→ Instructions to follow
Could the data below be retyped exactly, without its pictures?

→ Data supplied
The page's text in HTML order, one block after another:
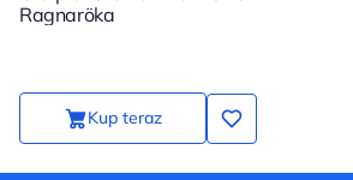
Ragnaröka
Kup teraz
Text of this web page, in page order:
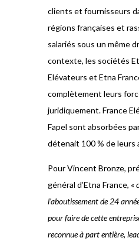
clients et fournisseurs
régions françaises et
salariés sous un même
contexte, les sociétés
Elévateurs et Etna
complètement leurs
juridiquement. France
Fapel sont absorbées
détenait 100 % de leurs
Pour Vincent Bronze,
général d’Etna France, «
l’aboutissement de 24
pour faire de cette
reconnue à part entière,
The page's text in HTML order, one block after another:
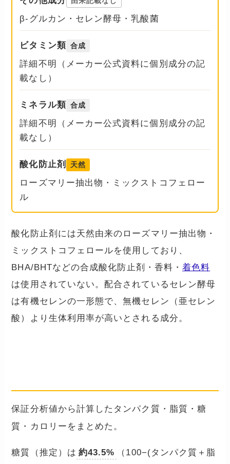
β-グルカン・セレン酵母・乳酸菌
ビタミン類 合成
詳細不明（メーカー公式資料に個別成分の記
載なし）
ミネラル類 合成
詳細不明（メーカー公式資料に個別成分の記
載なし）
酸化防止剤 天然
ローズマリー抽出物・ミックストコフェロー
ル
酸化防止剤には天然由来のローズマリー抽出物・
ミックストコフェロールを使用しており、
BHA/BHTなどの合成酸化防止剤・香料・ 着色料
は使用されていない。配合されているセレン酵母
は有機セレンの一形態で、無機セレン（亜セレン
酸）より生体利用率が高いとされる成分。
保証分析値から計算したタンパク質・脂質・糖
質・カロリーをまとめた。
糖質（推定）は 約43.5%
（100−(タンパク質＋脂
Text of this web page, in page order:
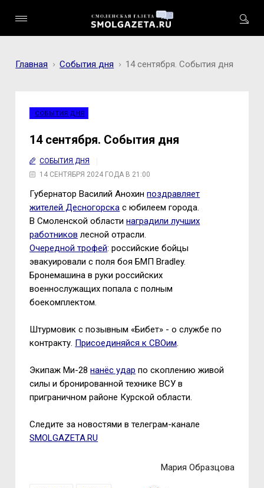
Главная События дня 14 сентября. События дня
СОБЫТИЯ ДНЯ
14 сентября. События дня
СОБЫТИЯ ДНЯ
14 СЕНТЯБРЯ 2024 ГОДА В 21:00
Губернатор Василий Анохинпоздравляет
жителей Десногорска с юбилеем города.
В Смоленской областинаградили лучших
работников лесной отрасли.
Очередной трофей: российские бойцы
эвакуировали с поля боя БМП Bradley.
Бронемашина в руки российских
военнослужащих попала с полным
боекомплектом.
Штурмовик с позывным «Бибет» - о службе по
контракту. Присоединяйся к СВОим.
Экипаж Ми-28нанёс удар по скоплению живой
силы и бронированной технике ВСУ в
приграничном районе Курской области.
Следите за новостями в телеграм-канале
SMOLGAZETA.RU
Мария Образцова
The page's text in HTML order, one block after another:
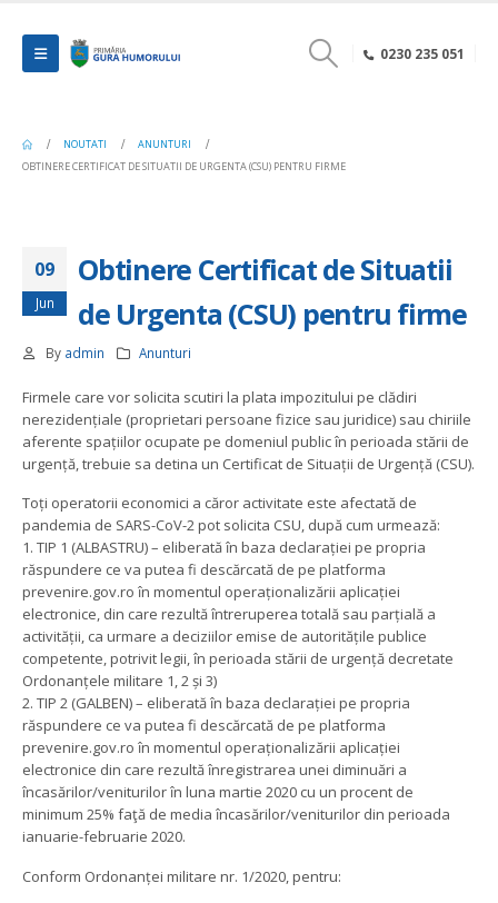
0230 235 051
NOUTATI
ANUNTURI
OBTINERE CERTIFICAT DE SITUATII DE URGENTA (CSU) PENTRU FIRME
09
Jun
Obtinere Certificat de Situatii
de Urgenta (CSU) pentru firme
By admin Anunturi
Firmele care vor solicita scutiri la plata impozitului pe clădiri
nerezidențiale (proprietari persoane fizice sau juridice) sau chiriile
aferente spațiilor ocupate pe domeniul public în perioada stării de
urgență, trebuie sa detina un Certificat de Situații de Urgență (CSU).
Toți operatorii economici a căror activitate este afectată de
pandemia de SARS-CoV-2 pot solicita CSU, după cum urmează:
1. TIP 1 (ALBASTRU) – eliberată în baza declarației pe propria
răspundere ce va putea fi descărcată de pe platforma
prevenire.gov.ro în momentul operaționalizării aplicației
electronice, din care rezultă întreruperea totală sau parțială a
activității, ca urmare a deciziilor emise de autoritățile publice
competente, potrivit legii, în perioada stării de urgență decretate
Ordonanțele militare 1, 2 și 3)
2. TIP 2 (GALBEN) – eliberată în baza declarației pe propria
răspundere ce va putea fi descărcată de pe platforma
prevenire.gov.ro în momentul operaționalizării aplicației
electronice din care rezultă înregistrarea unei diminuări a
încasărilor/veniturilor în luna martie 2020 cu un procent de
minimum 25% faţă de media încasărilor/veniturilor din perioada
ianuarie-februarie 2020.
Conform Ordonanței militare nr. 1/2020, pentru:

→ Exercise result
The page's text in HTML order, one block after another:
Ragnaröka
Kup teraz
Text of this web page, in page order:
clients et fournisseurs
régions françaises et
salariés sous un même
contexte, les sociétés
Elévateurs et Etna
complètement leurs
juridiquement. France
Fapel sont absorbées
détenait 100 % de leurs
Pour Vincent Bronze,
général d’Etna France, «
l’aboutissement de 24
pour faire de cette
reconnue à part entière,
The page's text in HTML order, one block after another:
β-グルカン・セレン酵母・乳酸菌
ビタミン類 合成
詳細不明（メーカー公式資料に個別成分の記
載なし）
ミネラル類 合成
詳細不明（メーカー公式資料に個別成分の記
載なし）
酸化防止剤 天然
ローズマリー抽出物・ミックストコフェロー
ル
酸化防止剤には天然由来のローズマリー抽出物・
ミックストコフェロールを使用しており、
BHA/BHTなどの合成酸化防止剤・香料・ 着色料
は使用されていない。配合されているセレン酵母
は有機セレンの一形態で、無機セレン（亜セレン
酸）より生体利用率が高いとされる成分。
保証分析値から計算したタンパク質・脂質・糖
質・カロリーをまとめた。
糖質（推定）は 約43.5%
（100−(タンパク質＋脂
Text of this web page, in page order:
Главная События дня 14 сентября. События дня
СОБЫТИЯ ДНЯ
14 сентября. События дня
СОБЫТИЯ ДНЯ
14 СЕНТЯБРЯ 2024 ГОДА В 21:00
Губернатор Василий Анохинпоздравляет
жителей Десногорска с юбилеем города.
В Смоленской областинаградили лучших
работников лесной отрасли.
Очередной трофей: российские бойцы
эвакуировали с поля боя БМП Bradley.
Бронемашина в руки российских
военнослужащих попала с полным
боекомплектом.
Штурмовик с позывным «Бибет» - о службе по
контракту. Присоединяйся к СВОим.
Экипаж Ми-28нанёс удар по скоплению живой
силы и бронированной технике ВСУ в
приграничном районе Курской области.
Следите за новостями в телеграм-канале
SMOLGAZETA.RU
Мария Образцова
The page's text in HTML order, one block after another:
0230 235 051
NOUTATI
ANUNTURI
OBTINERE CERTIFICAT DE SITUATII DE URGENTA (CSU) PENTRU FIRME
09
Jun
Obtinere Certificat de Situatii
de Urgenta (CSU) pentru firme
By admin Anunturi
Firmele care vor solicita scutiri la plata impozitului pe clădiri
nerezidențiale (proprietari persoane fizice sau juridice) sau chiriile
aferente spațiilor ocupate pe domeniul public în perioada stării de
urgență, trebuie sa detina un Certificat de Situații de Urgență (CSU).
Toți operatorii economici a căror activitate este afectată de
pandemia de SARS-CoV-2 pot solicita CSU, după cum urmează:
1. TIP 1 (ALBASTRU) – eliberată în baza declarației pe propria
răspundere ce va putea fi descărcată de pe platforma
prevenire.gov.ro în momentul operaționalizării aplicației
electronice, din care rezultă întreruperea totală sau parțială a
activității, ca urmare a deciziilor emise de autoritățile publice
competente, potrivit legii, în perioada stării de urgență decretate
Ordonanțele militare 1, 2 și 3)
2. TIP 2 (GALBEN) – eliberată în baza declarației pe propria
răspundere ce va putea fi descărcată de pe platforma
prevenire.gov.ro în momentul operaționalizării aplicației
electronice din care rezultă înregistrarea unei diminuări a
încasărilor/veniturilor în luna martie 2020 cu un procent de
minimum 25% faţă de media încasărilor/veniturilor din perioada
ianuarie-februarie 2020.
Conform Ordonanței militare nr. 1/2020, pentru:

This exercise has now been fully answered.